ENTRIES SHOWN: Begin

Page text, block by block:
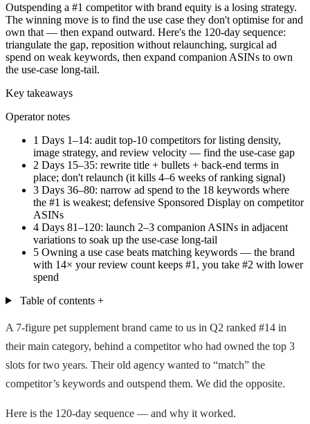
Outspending a #1 competitor with brand equity is a losing strategy.
The winning move is to find the use case they don't optimise for and
own that — then expand outward. Here's the 120-day sequence:
triangulate the gap, reposition without relaunching, surgical ad
spend on weak keywords, then expand companion ASINs to own
the use-case long-tail.
Key takeaways
Operator notes
1 Days 1–14: audit top-10 competitors for listing density,
image strategy, and review velocity — find the use-case gap
2 Days 15–35: rewrite title + bullets + back-end terms in
place; don't relaunch (it kills 4–6 weeks of ranking signal)
3 Days 36–80: narrow ad spend to the 18 keywords where
the #1 is weakest; defensive Sponsored Display on competitor
ASINs
4 Days 81–120: launch 2–3 companion ASINs in adjacent
variations to soak up the use-case long-tail
5 Owning a use case beats matching keywords — the brand
with 14× your review count keeps #1, you take #2 with lower
spend
Table of contents +
A 7-figure pet supplement brand came to us in Q2 ranked #14 in
their main category, behind a competitor who had owned the top 3
slots for two years. Their old agency wanted to “match” the
competitor’s keywords and outspend them. We did the opposite.
Here is the 120-day sequence — and why it worked.
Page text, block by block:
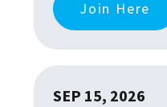
Join Here
SEP 15, 2026
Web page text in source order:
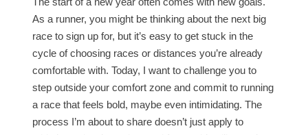
As a runner, you might be thinking about the next big
race to sign up for, but it’s easy to get stuck in the
cycle of choosing races or distances you’re already
comfortable with. Today, I want to challenge you to
step outside your comfort zone and commit to running
a race that feels bold, maybe even intimidating. The
process I’m about to share doesn’t just apply to
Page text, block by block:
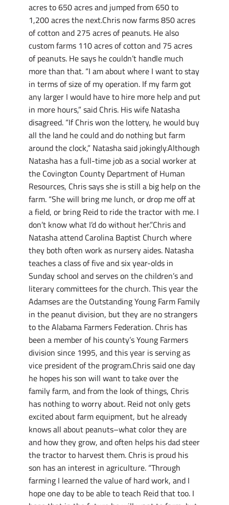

ENTRIES SHOWN: End

GOAL OF THE EXERCISE: Print exactly the lines from the first line of the records above through the line containing "competitor’s keywords and", both included, and leave the pictures out.

RESULT:
Page text, block by block:
Outspending a #1 competitor with brand equity is a losing strategy.
The winning move is to find the use case they don't optimise for and
own that — then expand outward. Here's the 120-day sequence:
triangulate the gap, reposition without relaunching, surgical ad
spend on weak keywords, then expand companion ASINs to own
the use-case long-tail.
Key takeaways
Operator notes
1 Days 1–14: audit top-10 competitors for listing density,
image strategy, and review velocity — find the use-case gap
2 Days 15–35: rewrite title + bullets + back-end terms in
place; don't relaunch (it kills 4–6 weeks of ranking signal)
3 Days 36–80: narrow ad spend to the 18 keywords where
the #1 is weakest; defensive Sponsored Display on competitor
ASINs
4 Days 81–120: launch 2–3 companion ASINs in adjacent
variations to soak up the use-case long-tail
5 Owning a use case beats matching keywords — the brand
with 14× your review count keeps #1, you take #2 with lower
spend
Table of contents +
A 7-figure pet supplement brand came to us in Q2 ranked #14 in
their main category, behind a competitor who had owned the top 3
slots for two years. Their old agency wanted to “match” the
competitor’s keywords and outspend them. We did the opposite.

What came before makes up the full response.